How does a minority or "ethnic" author deal with this "very feeling of being an outsider" which Barolini discusses above? There are as many ways as there are genres of ethnic narrative. One of these ways is to compose an autobiography, to look back on one's own past as an "ethnic outsider" attempting to find a place in mainstream American society. But in a prior issue of MELUS, Petra Fachinger notes that such an ethnic autobiographer runs the danger of "creating an ethnic other," of deforming him or herself into some unattractive figure who cannot potentially take part in what she tells us that Bakhtinian scholar Jennifer Browdy De Hernandez called "a dialogue between collective ethnic memory and individual memory" (125). Certainly this critique of autobiography has validity; how many autobiographers are truly honest even with themselves, let alone with their readers, about themselves in narrative? Bearing in mind how difficult this honesty is, as well as how humorless much autobiography is, I would like to examine another way to characterize this ethnic otherness through the use of ethnic humor, an excellent means of coping with the individual experiencing such "otherness." An author can mitigate a sense of alienating otherness through the creation of a hyper-ethnicized narrator, a kind of "funkier-than-thou" wisdom or trickster figure who philosophizes about concerns relevant to all readers, not simply to those who are members of his or her own ethnic group.

Recently, Fred L. Gardaphe has published Moustache Pete is Dead!: Evivva Baffo Pietro!, a compilation of columns which appeared in Chicago's Fra Noi, during the 1980s when Gardaphe was Arts and Culture editor. Fra Noi is a monthly Italian American newspaper distributed mainly in the Chicago area, so one can assume that this character appealed primarily to an Italian American audience. "Moustache Pete" was a creation of the author, based upon a first generation Italian American immigrant man. Like other colorful social commentators, this "pasta-box" philosopher offers his heavily dialecticized view of the American "new world" in contrast to the Italian world he remembers. Clearly, this hyper-ethnicized narrator is not a traditional autobiographical figure.

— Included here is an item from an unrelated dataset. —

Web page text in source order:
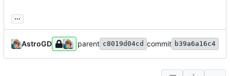
...
AstroGD parent c8019d04cd commit b39a6a16c4

Moustache Pete's origins can be generically traced to one of the greatest poet/authors of the twentieth century, Langston Hughes, and his own Harlem "juke-box" philosopher, the jazzy beer-drinking Jesse P. Simple. Like Moustache Pete, Jesse P. Simple is a hyper-ethnicized narrator, who appeared in a serialized column in both The New York Post and The Chicago Defender through the late 1950s and early 1960s. Jess Simple also presents a kind of folk wisdom about current events and fairly complex cultural realities. "Ace-boy Simple" appeared to a diverse audience via the mainstream Post as well as a primarily African American readership through the columns in the Defender. Through comparison and contrast of these two trickster figures, we will examine the purpose and function of the hyper-ethnicized narrator. (1)

Besides formal and thematic similarities, these two texts can be compared on the grounds of their use of humor. Writing about the use of humor in an ethnic context, John Lowe stated, "The post-modern ethnic writer ruthlessly exposes social ills, but deflects the pathetic in order to focus on the absurd" (110).